だけど浮かんできそうにはなるんだけど、頭の中で引っかかって出てこなかった。
『思い出せないかね?』
「あ、えっと、はい……これって……?」
『転生とはすなわち生まれ変わること。少年の【魂の一部】に、君たち風にいえばフォーマットをかけさせてもらった。基本的な知識はそのままで、君は新たにチートとしての人生を歩むこととなるのだよ。説明は以上だ!さぁ、いざ往かん、ビアルを……!』
「初期化されてるならなんで俺、既に喋れる年齢で、尚且つ結構成長してるの?」
『むっ? 意外としつこいな、君は』
「だって気になるんだもん。転生で、新しい人生なら、赤ん坊からやり直すのが普通じゃないっすかね?」
なんかブレスから盛大なため息が聞こえた。
『もっと文脈から察したまえ』
「わからないよ。説明不足で、これメッチャクソゲー臭するけど?」
『そういうスラングだけは立派で……大獣神は君にビアルを救って欲しいと願い、私を託した。今ビァルは崩壊の危機に瀕している。そんなとても厳しい状況下で赤ん坊からやり直す暇などなかったのでな。故に基礎的な知識、身体はそのままにさせてもらった。それにさすがに赤ん坊から面倒をみるのは、面倒だからな! HAHAHA!』
きっと笑って欲しいところなんだけどスルーで。
『笑いたまえ! 恥ずかしいではないか!』
「面白くなかったっす」
『手厳しいな……』
「つまんないブレスが悪いっす」
『少年、さっきから気になっていたのだが、君の発言をこれ以上を黙って聞き流すわけにはいかん!』
ブレスから少し怒ったような声が聞こえた。
「あ、えっ!?」
『チート少年、私は圧倒的に君よりも年長者だ! 今後私のことはブレスさん、言葉は全て敬語を使い給え! 何、多少の敬語の間違いは許してあげよう。

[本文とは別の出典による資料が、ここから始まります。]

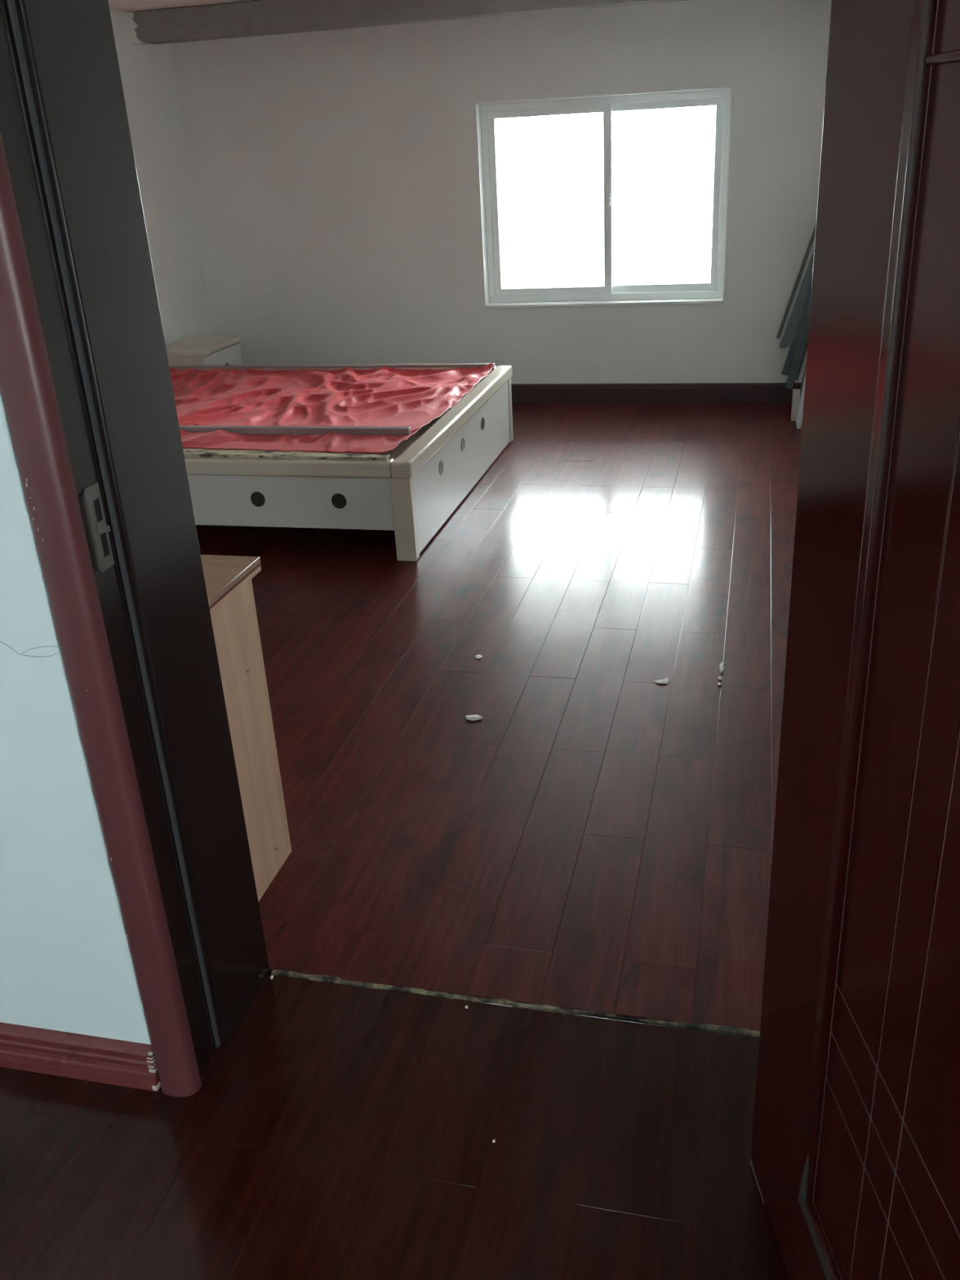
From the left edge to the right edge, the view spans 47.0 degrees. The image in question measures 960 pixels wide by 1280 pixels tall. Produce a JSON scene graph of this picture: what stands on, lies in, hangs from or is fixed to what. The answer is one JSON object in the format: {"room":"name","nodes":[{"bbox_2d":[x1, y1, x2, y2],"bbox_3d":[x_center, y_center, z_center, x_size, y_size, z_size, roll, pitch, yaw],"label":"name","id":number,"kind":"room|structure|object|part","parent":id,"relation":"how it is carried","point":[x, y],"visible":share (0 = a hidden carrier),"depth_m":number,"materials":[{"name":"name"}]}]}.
{"room":"hallway","nodes":[
{"label":"hallway","id":0,"kind":"room"},
{"bbox_2d":[0,392,151,1044],"bbox_3d":[-0.855,-0.436,1.546,4.820,2.600,0.150,3,25,13],"label":"wall","id":1,"kind":"structure","parent":0,"point":[66,965],"depth_m":1.78,"materials":[{"name":"paint"}]},
{"bbox_2d":[0,1022,160,1091],"bbox_3d":[-1.267,0.716,2.100,1.438,0.092,0.020,3,25,13],"label":"baseboard","id":2,"kind":"structure","parent":1,"relation":"attached to","point":[117,1062],"depth_m":1.96,"materials":[{"name":"paint"}]},
{"bbox_2d":[0,0,270,1097],"bbox_3d":[-0.025,-0.217,1.510,1.158,2.145,0.334,3,25,13],"label":"door frame","id":3,"kind":"structure","parent":1,"relation":"attached to","point":[86,389],"depth_m":1.62,"materials":[{"name":"paint"}]},
{"bbox_3d":[-0.546,-0.159,1.578,0.004,0.125,0.046,3,25,13],"label":"strike plate","id":4,"kind":"part","parent":3,"relation":"part of","materials":[{"name":"silver metal"}]},
{"bbox_3d":[-0.584,-0.152,1.517,0.069,2.080,0.032,3,25,13],"label":"casing","id":5,"kind":"part","parent":3,"relation":"part of","materials":[{"name":"paint"}]},
{"bbox_2d":[750,0,959,1279],"bbox_3d":[0.415,0.108,0.914,0.055,1.998,0.942,-4,24,0],"label":"door","id":6,"kind":"structure","parent":1,"relation":"in","point":[855,1161],"depth_m":1.09,"materials":[{"name":"paint"}]},
{"bbox_3d":[0.465,0.936,1.270,0.040,0.182,0.533,-4,24,-1],"label":"rail","id":7,"kind":"part","parent":6,"relation":"part of","materials":[{"name":"paint"}]},
{"bbox_3d":[0.432,0.802,1.211,0.003,0.105,0.518,-4,24,-1],"label":"worn moulding","id":8,"kind":"part","parent":6,"relation":"part of","materials":[{"name":"grey"}]},
{"bbox_3d":[0.400,0.096,0.886,0.017,1.682,0.545,-4,24,-1],"label":"moulding","id":9,"kind":"part","parent":6,"relation":"part of","materials":[{"name":"paint"}]},
{"bbox_2d":[109,9,213,344],"bbox_3d":[-2.450,-1.699,4.519,0.220,2.600,5.085,3,25,13],"label":"wall","id":10,"kind":"structure","parent":0,"point":[147,73],"depth_m":6.43,"materials":[{"name":"paint"}]},
{"bbox_2d":[125,11,149,44],"bbox_3d":[-1.857,-3.342,6.035,0.070,0.148,0.130,3,25,13],"label":"beam","id":11,"kind":"structure","parent":10,"relation":"attached to","point":[132,25],"depth_m":5.99,"materials":[{"name":"paint"}]},
{"bbox_2d":[107,0,262,12],"bbox_3d":[-0.549,-2.495,3.646,3.800,0.150,5.085,3,25,13],"label":"ceiling","id":12,"kind":"structure","parent":0,"point":[126,6],"depth_m":5.75,"materials":[{"name":"paint"}]},
{"bbox_2d":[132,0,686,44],"bbox_3d":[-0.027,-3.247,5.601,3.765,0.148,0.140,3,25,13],"label":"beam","id":13,"kind":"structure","parent":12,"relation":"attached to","point":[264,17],"depth_m":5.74,"materials":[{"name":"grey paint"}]},
{"bbox_2d":[0,402,802,1279],"bbox_3d":[-0.601,0.470,2.810,4.820,0.120,9.480,3,25,13],"label":"floor","id":14,"kind":"structure","parent":0,"point":[601,839],"depth_m":2.35,"materials":[{"name":"red wood"}]},
{"bbox_2d":[165,335,243,365],"bbox_3d":[-1.651,-1.518,6.573,0.366,0.485,0.500,3,25,13],"label":"nightstand","id":15,"kind":"object","parent":14,"relation":"on","point":[189,350],"visible":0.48,"depth_m":6.41,"materials":[{"name":"beige paint"}]},
{"bbox_3d":[-1.504,-1.615,6.489,0.016,0.180,0.464,3,25,13],"label":"drawer","id":16,"kind":"part","parent":15,"relation":"part of","materials":[{"name":"white paint"}]},
{"bbox_2d":[200,555,291,901],"bbox_3d":[-0.890,0.218,2.386,0.819,0.720,0.419,3,25,13],"label":"base cabinet","id":17,"kind":"object","parent":14,"relation":"on","point":[228,579],"visible":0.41,"depth_m":2.33,"materials":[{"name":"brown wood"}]},
{"bbox_2d":[182,365,513,561],"bbox_3d":[-1.062,-0.935,5.302,2.111,0.417,1.910,3,25,13],"label":"bed","id":18,"kind":"object","parent":14,"relation":"on","point":[410,490],"visible":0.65,"depth_m":4.37,"materials":[{"name":"beige paint"}]},
{"bbox_3d":[-1.305,-0.705,4.442,2.001,0.064,0.066,3,25,13],"label":"rail","id":19,"kind":"part","parent":18,"relation":"part of","materials":[{"name":"beige paint"}]},
{"bbox_3d":[-1.264,-0.574,4.486,1.913,0.212,0.018,3,25,13],"label":"panel","id":20,"kind":"part","parent":18,"relation":"part of","materials":[{"name":"white paint"}]},
{"bbox_2d":[169,363,493,453],"bbox_3d":[-1.088,-1.113,5.228,1.979,0.071,1.740,3,25,13],"label":"sheet","id":21,"kind":"object","parent":18,"relation":"on","point":[383,396],"visible":0.64,"depth_m":5.25,"materials":[{"name":"red fabric"}]},
{"bbox_2d":[178,425,411,435],"bbox_3d":[-1.199,-0.900,4.722,1.878,0.028,0.037,3,25,13],"label":"batten","id":22,"kind":"object","parent":21,"relation":"on","point":[241,429],"visible":0.53,"depth_m":4.60,"materials":[{"name":"grey wood"}]},
{"bbox_2d":[168,363,494,369],"bbox_3d":[-0.849,-1.487,6.005,1.905,0.016,0.030,3,25,13],"label":"batten","id":23,"kind":"object","parent":18,"relation":"on","point":[436,365],"visible":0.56,"depth_m":5.98,"materials":[{"name":"grey"}]},
{"bbox_3d":[-0.886,-1.457,6.041,2.001,0.064,0.066,3,25,13],"label":"rail","id":24,"kind":"part","parent":18,"relation":"part of","materials":[{"name":"beige paint"}]},
{"bbox_3d":[-1.095,-1.070,5.246,1.997,0.016,1.747,3,25,13],"label":"board","id":25,"kind":"part","parent":18,"relation":"part of","materials":[{"name":"beige paint"}]},
{"bbox_3d":[-0.291,-0.472,4.287,0.080,0.336,0.055,3,25,13],"label":"leg","id":26,"kind":"part","parent":18,"relation":"part of","materials":[{"name":"beige paint"}]},
{"bbox_3d":[-0.084,-1.029,5.001,0.080,0.064,1.882,3,25,13],"label":"rail","id":27,"kind":"part","parent":18,"relation":"part of","materials":[{"name":"beige paint"}]},
{"bbox_3d":[-0.058,-0.850,5.079,0.020,0.328,1.759,3,25,13],"label":"panel","id":28,"kind":"part","parent":18,"relation":"part of","materials":[{"name":"white paint"}]},
{"bbox_3d":[0.128,-1.224,5.885,0.080,0.336,0.055,3,25,13],"label":"leg","id":29,"kind":"part","parent":18,"relation":"part of","materials":[{"name":"beige paint"}]},
{"bbox_2d":[465,714,482,720],"bbox_3d":[-0.018,0.220,3.133,0.052,0.007,0.027,-1,25,6],"label":"crumb","id":30,"kind":"object","parent":14,"relation":"on","point":[473,717],"visible":1,"depth_m":3.13,"materials":[{"name":"white"}]},
{"bbox_2d":[475,654,482,658],"bbox_3d":[-0.004,0.052,3.501,0.024,0.004,0.032,-7,25,-8],"label":"crumb","id":31,"kind":"object","parent":14,"relation":"on","point":[477,656],"visible":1,"depth_m":3.50,"materials":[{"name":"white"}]},
{"bbox_2d":[271,968,759,1038],"bbox_3d":[0.058,0.692,2.098,0.980,0.006,0.028,3,25,13],"label":"threshold","id":32,"kind":"object","parent":14,"relation":"on","point":[329,979],"visible":0.98,"depth_m":2.10,"materials":[{"name":"grey metal"}]},
{"bbox_2d":[654,677,668,684],"bbox_3d":[0.544,0.123,3.277,0.048,0.005,0.034,-12,26,-18],"label":"crumb","id":33,"kind":"object","parent":14,"relation":"on","point":[665,681],"visible":1,"depth_m":3.27,"materials":[{"name":"white"}]},
{"bbox_2d":[719,662,724,673],"bbox_3d":[0.731,0.084,3.339,0.014,0.005,0.078,3,25,13],"label":"crumb","id":34,"kind":"object","parent":14,"relation":"on","point":[721,666],"visible":1,"depth_m":3.34,"materials":[{"name":"white"}]},
{"bbox_2d":[791,389,800,421],"bbox_3d":[1.719,-1.280,6.013,0.039,0.165,0.050,3,25,13],"label":"board","id":35,"kind":"object","parent":14,"relation":"on","point":[796,393],"visible":0.77,"depth_m":5.99,"materials":[{"name":"grey wood"}]},
{"bbox_2d":[795,373,805,428],"bbox_3d":[1.755,-1.681,5.684,0.171,1.162,0.170,3,25,13],"label":"board","id":36,"kind":"object","parent":14,"relation":"on","point":[800,412],"visible":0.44,"depth_m":5.85,"materials":[{"name":"white wood"}]},
{"bbox_2d":[800,364,806,398],"bbox_3d":[1.820,-1.570,5.997,0.170,0.684,0.031,8,27,23],"label":"slat","id":37,"kind":"object","parent":14,"relation":"on","point":[802,381],"visible":0.02,"depth_m":6.08,"materials":[{"name":"grey wood"}]},
{"bbox_2d":[169,0,831,383],"bbox_3d":[0.114,-2.699,6.389,4.240,2.600,0.220,3,25,13],"label":"wall","id":38,"kind":"structure","parent":0,"point":[333,174],"depth_m":6.39,"materials":[{"name":"paint"}]},
{"bbox_2d":[474,84,733,308],"bbox_3d":[0.703,-2.500,6.313,1.411,1.115,0.208,3,25,13],"label":"window","id":39,"kind":"structure","parent":38,"relation":"in","point":[486,113],"depth_m":6.30,"materials":[{"name":"white plastic"}]},
{"bbox_3d":[0.409,-2.524,6.391,0.709,1.015,0.030,3,25,13],"label":"sash","id":40,"kind":"part","parent":39,"relation":"part of","materials":[{"name":"white plastic"}]},
{"bbox_3d":[0.732,-2.002,6.540,1.387,0.018,0.208,3,25,13],"label":"sill","id":41,"kind":"part","parent":39,"relation":"part of","materials":[{"name":"white stone"}]},
{"bbox_3d":[1.030,-2.507,6.277,0.668,1.015,0.030,3,25,13],"label":"sash","id":42,"kind":"part","parent":39,"relation":"part of","materials":[{"name":"white plastic"}]},
{"bbox_2d":[511,382,801,402],"bbox_3d":[0.160,-1.519,6.799,3.784,0.112,0.016,3,25,13],"label":"baseboard","id":43,"kind":"structure","parent":38,"relation":"attached to","point":[654,392],"depth_m":6.58,"materials":[{"name":"paint"}]},
{"bbox_3d":[1.456,-1.500,3.590,0.220,2.600,5.085,3,25,13],"label":"wall","id":44,"kind":"structure","parent":0,"visible":0},
{"bbox_2d":[776,223,816,338],"bbox_3d":[1.793,-2.129,6.025,0.287,0.951,0.019,5,26,17],"label":"slat","id":45,"kind":"object","parent":44,"relation":"attached to","point":[813,235],"visible":0.56,"depth_m":6.11,"materials":[{"name":"grey wood"}]},
{"bbox_2d":[781,275,812,375],"bbox_3d":[1.790,-1.873,5.987,0.251,0.874,0.023,5,26,18],"label":"slat","id":46,"kind":"object","parent":44,"relation":"attached to","point":[786,368],"visible":0.51,"depth_m":6.08,"materials":[{"name":"grey wood"}]},
{"bbox_2d":[779,248,814,348],"bbox_3d":[1.800,-2.011,6.039,0.269,0.822,0.022,5,26,18],"label":"slat","id":47,"kind":"object","parent":44,"relation":"attached to","point":[783,344],"visible":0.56,"depth_m":6.13,"materials":[{"name":"grey wood"}]},
{"bbox_2d":[785,301,810,389],"bbox_3d":[1.789,-1.770,5.956,0.230,0.835,0.024,6,26,19],"label":"slat","id":48,"kind":"object","parent":44,"relation":"attached to","point":[803,338],"visible":0.49,"depth_m":6.05,"materials":[{"name":"grey wood"}]},
{"bbox_2d":[786,257,813,346],"bbox_3d":[1.809,-1.994,6.005,0.236,0.793,0.023,6,26,19],"label":"slat","id":49,"kind":"object","parent":44,"relation":"attached to","point":[811,272],"visible":0.3,"depth_m":6.08,"materials":[{"name":"grey wood"}]},
{"bbox_2d":[795,339,808,379],"bbox_3d":[1.806,-1.788,5.983,0.210,0.754,0.027,6,26,20],"label":"slat","id":50,"kind":"object","parent":44,"relation":"attached to","point":[806,348],"visible":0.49,"depth_m":6.10,"materials":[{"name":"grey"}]},
{"label":"outside","id":51,"kind":"structure","parent":0,"visible":0},
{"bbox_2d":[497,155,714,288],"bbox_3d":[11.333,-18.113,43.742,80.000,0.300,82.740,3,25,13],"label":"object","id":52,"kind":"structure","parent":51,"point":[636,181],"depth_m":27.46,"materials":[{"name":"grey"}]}
]}

私を年長者として敬う気持ちさえあればOKだ』
「そこ?」
『少年! 君は早速……!』
「あー、す、すみませんでした……ブレスさん!」
『宜しい! HAHAHA!』
”面白くなかった”の指摘はどうでも良いみたいだった。
ちなみに衣装は生前のジャージから、ズボンにシャツ、
そして短いマントのようなものに変わっていたけど、
どうせ、ブレスさんに『不満なのかね?』と言われてしまいそうなんで、
これもスルーで。
その時、湿った風が俺の頬を撫でた。
心臓がドキリと跳ねれて、思わず俺は空を仰ぎ見る。
岩場の空を覆う黒雲から思い雷の轟が響く。
刹那、雷の轟に混じって、聞いたことのない大きな音が聞こえた。
まるでライオンの咆哮を何倍にも膨らませて、更に深さを増したような唸り声に似た何かの声。
そして暗雲が大きく蠢いて、ソレが見えた。
稲光を浴びて煌く黒い鱗に、蛇のような長い身体。
大地を踏みしめる竜じゃなくて、空を駆ける龍。
その龍の周りには、鳥のような奇妙な生き物が群がっていた。
黒い龍は再び咆哮をすると、口から紫色をしたブレスを吐く。
ブレスは周りに群がっていた鳥を飲み込んで撃ち落とす。
それでも鳥の数はあまり減ったようには見えない。
逆に勢い着いた鳥は更に空で蠢く黒い龍に群がって、
嘴で啄んだり、足の爪で引っかいたりしていた。
暗雲の中から現れた大きな黒い龍と鳥の空中戦に俺の視線は釘付けになる。
『少年! ここは危険だ! 逃げるぞ!』
真剣なブレスさんの声が聞こえて視線を地上へ戻す。
すると目の前の岩場に異変が起こり始めていた。